Un décret de l’assemblée nationale, en date du 15 février 1790, prononça l’abolition des vœux religieux. La révolution française ouvrit la porte des couvens ; elle en laissa sortir ceux auxquels on avait imposé la vie monastique, elle eut raison ; mais elle en chassa ceux qui voulaient y rester, et elle eut tort. Elle manquait au principe de liberté qu’elle avait inscrit en tête de ses lois ; elle faisait acte de despotisme en empêchant des créatures humaines, douées de libre arbitre, de vivre à leur guise et selon leurs aptitudes. La mesure qui frappa les congrégations eut un contre-coup qui porta de plein fouet sur les indigens, les infirmes, les orphelins et les malades. Les frères de Saint-Jean-de-Dieu ne furent point épargnés, ils durent quitter les maisons qu’ils desservaient en France et les cinq mille lits qu’ils y possédaient. L’ordre fut dispersé et l’on peut dire qu’il disparut de notre pays. On le ressuscita en 1819.
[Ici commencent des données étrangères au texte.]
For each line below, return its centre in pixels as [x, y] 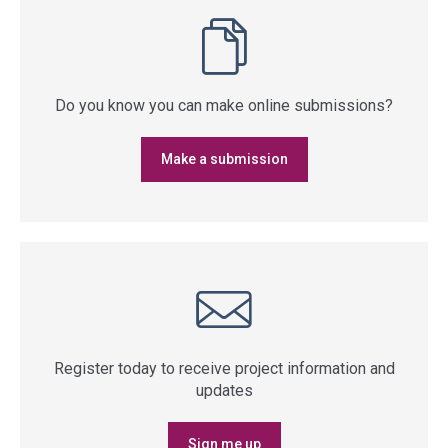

Un souvenir, un remords qui datait du temps des guerres de l’empire fut le point de départ de la restauration de l’hospitalité des frères de Saint-Jean-de-Dieu en France. Entre le mois de mai et le mois de novembre 1813, c’est-à-dire entre les batailles de Lutzen et de Leipzig, les troupes auxiliaires des petits états allemands étaient maintenues avec difficulté sous les drapeaux français. Malgré la surveillance, malgré la sévérité de la discipline, les désertions étaient fréquentes, et chaque jour des Saxons, des Badois se dérobaient pour aller rejoindre l’armée prussienne, qui marchait en chantant les chansons de Kœrner. Un soldat allemand dont j’ignore le nom et la nationalité précise fut arrêté au moment où il passait à l’ennemi. Il fut traduit devant un conseil de guerre, condamné et fusillé. Un capitaine d’état-major, nommé de Magalon, fit office de ministère public ; le fait était flagrant, le code militaire édictait d’inéluctables lois : le capitaine ne put que requérir la mort. Le déserteur fut très ferme et très simple : « Je dois avant tout le service à mon pays. Vous faites la guerre à l’Allemagne, il ne m’est pas possible de ne pas combattre contre vous. Au-dessus de votre justice il y a une justice souveraine qui m’approuve et dans laquelle j’ai confiance. » Cet homme mourut sans forfanterie, avec la simplicité de ceux qui ont accompli leur devoir.